◆ Your instructions ◆
Apart from the pictures, the listing is to be returned exactly.

◆ Records to use ◆

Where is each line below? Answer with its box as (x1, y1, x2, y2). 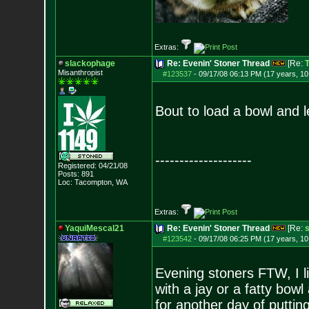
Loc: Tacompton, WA (57, 178, 128, 186)
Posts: (57, 170, 79, 178)
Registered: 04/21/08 (57, 161, 128, 170)
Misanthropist (57, 68, 103, 77)
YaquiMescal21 (64, 223, 124, 233)
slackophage (64, 59, 115, 68)
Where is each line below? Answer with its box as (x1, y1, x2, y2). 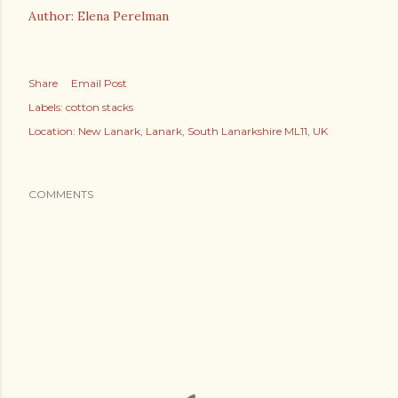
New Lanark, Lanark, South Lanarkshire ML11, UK (78, 124, 328, 138)
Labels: (28, 100, 63, 114)
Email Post (71, 76, 127, 90)
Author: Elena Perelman (28, 8, 169, 24)
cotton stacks (66, 100, 133, 114)
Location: (28, 124, 78, 138)
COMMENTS (28, 187, 93, 201)
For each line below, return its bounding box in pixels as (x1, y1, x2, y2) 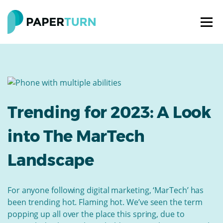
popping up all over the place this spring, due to (7, 208, 185, 220)
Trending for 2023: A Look (7, 102, 212, 122)
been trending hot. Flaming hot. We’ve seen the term (7, 196, 203, 208)
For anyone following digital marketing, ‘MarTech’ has (7, 184, 204, 196)
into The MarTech (7, 126, 145, 146)
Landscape (7, 150, 94, 170)
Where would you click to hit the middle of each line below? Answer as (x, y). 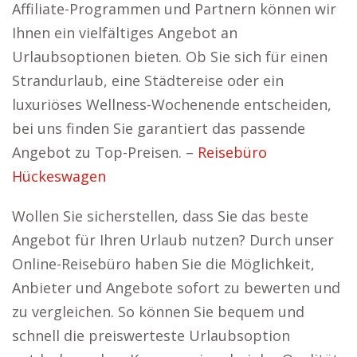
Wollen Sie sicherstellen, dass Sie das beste (160, 216)
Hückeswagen (59, 176)
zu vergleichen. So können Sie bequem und (158, 312)
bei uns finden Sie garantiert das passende (159, 128)
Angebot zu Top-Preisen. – (105, 152)
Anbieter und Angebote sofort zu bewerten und (176, 288)
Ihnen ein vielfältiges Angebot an (125, 33)
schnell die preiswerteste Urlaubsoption (151, 335)
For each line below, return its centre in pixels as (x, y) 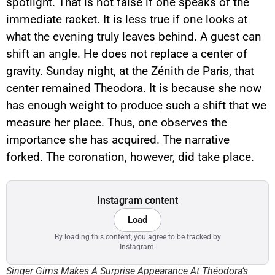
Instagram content (137, 201)
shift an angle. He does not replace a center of (127, 54)
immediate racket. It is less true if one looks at (127, 20)
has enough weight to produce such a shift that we (136, 106)
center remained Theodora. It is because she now (134, 88)
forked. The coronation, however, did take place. (130, 157)
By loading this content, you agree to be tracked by (137, 236)
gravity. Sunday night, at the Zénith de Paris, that (130, 71)
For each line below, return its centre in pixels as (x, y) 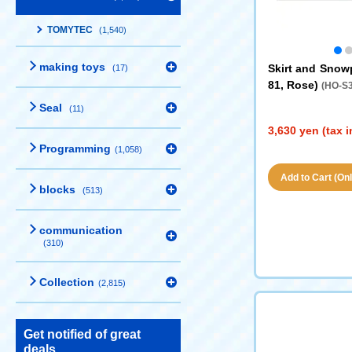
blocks (59, 189)
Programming (75, 148)
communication (81, 230)
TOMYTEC (71, 30)
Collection (67, 282)
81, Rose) (294, 85)
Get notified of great (82, 334)
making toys (74, 67)
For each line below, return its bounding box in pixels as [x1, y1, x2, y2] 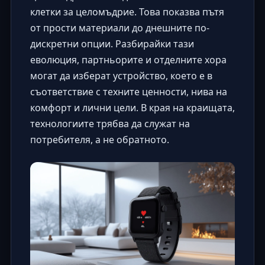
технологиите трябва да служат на [30, 117, 190, 131]
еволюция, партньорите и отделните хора [30, 53, 227, 67]
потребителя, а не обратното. [30, 133, 169, 147]
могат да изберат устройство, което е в [30, 69, 212, 83]
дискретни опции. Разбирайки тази [30, 37, 194, 51]
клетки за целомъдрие [30, 5, 134, 19]
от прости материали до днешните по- [30, 21, 209, 35]
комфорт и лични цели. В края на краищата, [30, 101, 235, 115]
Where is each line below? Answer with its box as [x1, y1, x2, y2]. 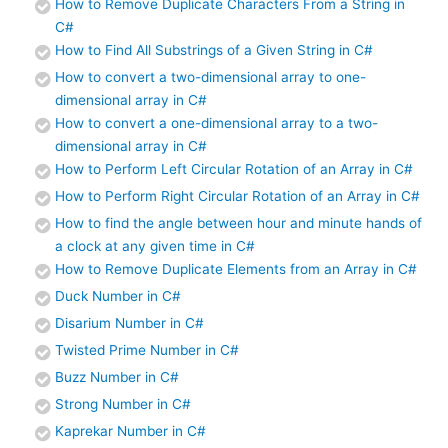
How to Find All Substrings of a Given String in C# [55, 42, 373, 59]
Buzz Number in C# [55, 369, 179, 386]
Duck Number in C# [55, 288, 181, 305]
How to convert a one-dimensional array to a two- [55, 115, 378, 132]
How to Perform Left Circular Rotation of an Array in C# [55, 161, 413, 178]
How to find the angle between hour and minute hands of [55, 215, 422, 232]
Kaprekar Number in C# [55, 423, 206, 440]
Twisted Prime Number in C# [55, 342, 239, 359]
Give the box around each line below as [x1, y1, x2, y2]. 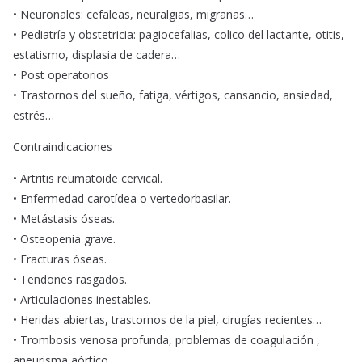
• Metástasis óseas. [13, 211, 115, 227]
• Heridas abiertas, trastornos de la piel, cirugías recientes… [13, 312, 322, 328]
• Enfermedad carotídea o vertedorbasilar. [13, 191, 231, 207]
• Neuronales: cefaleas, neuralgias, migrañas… [13, 6, 254, 23]
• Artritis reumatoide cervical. [13, 170, 162, 187]
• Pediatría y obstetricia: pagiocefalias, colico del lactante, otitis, [13, 27, 344, 43]
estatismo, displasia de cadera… [13, 47, 180, 63]
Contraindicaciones [13, 139, 112, 155]
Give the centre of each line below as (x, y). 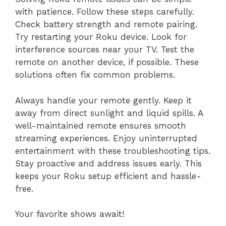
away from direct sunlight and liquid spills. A (109, 113)
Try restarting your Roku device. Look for (101, 37)
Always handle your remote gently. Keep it (103, 100)
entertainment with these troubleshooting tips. (113, 151)
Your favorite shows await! (70, 214)
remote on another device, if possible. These (107, 62)
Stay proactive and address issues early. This (108, 163)
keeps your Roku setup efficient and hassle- (108, 176)
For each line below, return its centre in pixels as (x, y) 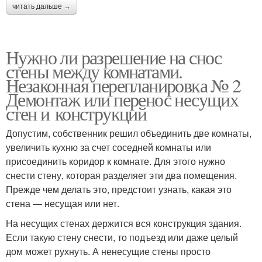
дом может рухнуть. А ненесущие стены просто (108, 251)
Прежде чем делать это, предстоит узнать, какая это (119, 189)
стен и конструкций (76, 113)
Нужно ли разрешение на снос (114, 57)
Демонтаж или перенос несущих (122, 99)
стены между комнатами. (94, 71)
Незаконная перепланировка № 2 (123, 85)
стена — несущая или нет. (63, 203)
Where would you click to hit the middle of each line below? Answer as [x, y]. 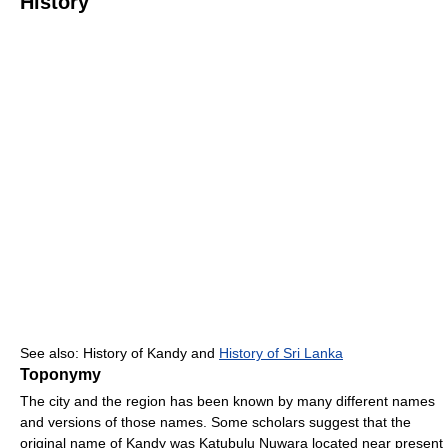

◆ Written reply ◆
Where is each line below? Answer with its box as (x1, y1, x2, y2). 
Loc: Tacompton, WA (57, 178, 128, 186)
Posts: (57, 170, 79, 178)
Registered: 04/21/08 (57, 161, 128, 170)
Misanthropist (57, 68, 103, 77)
YaquiMescal21 (64, 223, 124, 233)
slackophage (64, 59, 115, 68)
Where is each line below? Answer with its box as (x1, y1, x2, y2). 
New Lanark, Lanark, South Lanarkshire ML11, UK (78, 124, 328, 138)
Labels: (28, 100, 63, 114)
Email Post (71, 76, 127, 90)
Author: Elena Perelman (28, 8, 169, 24)
cotton stacks (66, 100, 133, 114)
Location: (28, 124, 78, 138)
COMMENTS (28, 187, 93, 201)
For each line below, return its bounding box in pixels as (x1, y1, x2, y2) 
popping up all over the place this spring, due to (7, 208, 185, 220)
Trending for 2023: A Look (7, 102, 212, 122)
been trending hot. Flaming hot. We’ve seen the term (7, 196, 203, 208)
For anyone following digital marketing, ‘MarTech’ has (7, 184, 204, 196)
into The MarTech (7, 126, 145, 146)
Landscape (7, 150, 94, 170)
Where would you click to hit the middle of each line below? Answer as (x, y). 
Wollen Sie sicherstellen, dass Sie das beste (160, 216)
Hückeswagen (59, 176)
zu vergleichen. So können Sie bequem und (158, 312)
bei uns finden Sie garantiert das passende (159, 128)
Angebot zu Top-Preisen. – (105, 152)
Anbieter und Angebote sofort zu bewerten und (176, 288)
Ihnen ein vielfältiges Angebot an (125, 33)
schnell die preiswerteste Urlaubsoption (151, 335)
For each line below, return its centre in pixels as (x, y) 
Instagram content (137, 201)
shift an angle. He does not replace a center of (127, 54)
immediate racket. It is less true if one looks at (127, 20)
has enough weight to produce such a shift that we (136, 106)
center remained Theodora. It is because she now (134, 88)
forked. The coronation, however, did take place. (130, 157)
By loading this content, you agree to be tracked by (137, 236)
gravity. Sunday night, at the Zénith de Paris, that (130, 71)
For each line below, return its centre in pixels as (x, y) 
blocks (59, 189)
Programming (75, 148)
communication (81, 230)
TOMYTEC (71, 30)
Collection (67, 282)
81, Rose) (294, 85)
Get notified of great (82, 334)
making toys (74, 67)
For each line below, return its bounding box in pixels as [x1, y1, x2, y2] 
технологиите трябва да служат на [30, 117, 190, 131]
еволюция, партньорите и отделните хора [30, 53, 227, 67]
потребителя, а не обратното. [30, 133, 169, 147]
могат да изберат устройство, което е в [30, 69, 212, 83]
дискретни опции. Разбирайки тази [30, 37, 194, 51]
клетки за целомъдрие [30, 5, 134, 19]
от прости материали до днешните по- [30, 21, 209, 35]
комфорт и лични цели. В края на краищата, [30, 101, 235, 115]
Where is each line below? Answer with its box as [x1, y1, x2, y2]. 
How to Find All Substrings of a Given String in C# [55, 42, 373, 59]
Buzz Number in C# [55, 369, 179, 386]
Duck Number in C# [55, 288, 181, 305]
How to convert a one-dimensional array to a two- [55, 115, 378, 132]
How to Perform Left Circular Rotation of an Array in C# [55, 161, 413, 178]
How to find the angle between hour and minute hands of [55, 215, 422, 232]
Kaprekar Number in C# [55, 423, 206, 440]
Twisted Prime Number in C# [55, 342, 239, 359]
Give the box around each line below as [x1, y1, x2, y2]. 
• Metástasis óseas. [13, 211, 115, 227]
• Heridas abiertas, trastornos de la piel, cirugías recientes… [13, 312, 322, 328]
• Enfermedad carotídea o vertedorbasilar. [13, 191, 231, 207]
• Neuronales: cefaleas, neuralgias, migrañas… [13, 6, 254, 23]
• Artritis reumatoide cervical. [13, 170, 162, 187]
• Pediatría y obstetricia: pagiocefalias, colico del lactante, otitis, [13, 27, 344, 43]
estatismo, displasia de cadera… [13, 47, 180, 63]
Contraindicaciones [13, 139, 112, 155]
Give the centre of each line below as (x, y). 
away from direct sunlight and liquid spills. A (109, 113)
Try restarting your Roku device. Look for (101, 37)
Always handle your remote gently. Keep it (103, 100)
entertainment with these troubleshooting tips. (113, 151)
Your favorite shows await! (70, 214)
remote on another device, if possible. These (107, 62)
Stay proactive and address issues early. This (108, 163)
keeps your Roku setup efficient and hassle- (108, 176)
For each line below, return its centre in pixels as (x, y) 
дом может рухнуть. А ненесущие стены просто (108, 251)
Прежде чем делать это, предстоит узнать, какая это (119, 189)
стен и конструкций (76, 113)
Нужно ли разрешение на снос (114, 57)
Демонтаж или перенос несущих (122, 99)
стены между комнатами. (94, 71)
Незаконная перепланировка № 2 (123, 85)
стена — несущая или нет. (63, 203)
Where would you click to hit the middle of each line below? Answer as [x, y]. 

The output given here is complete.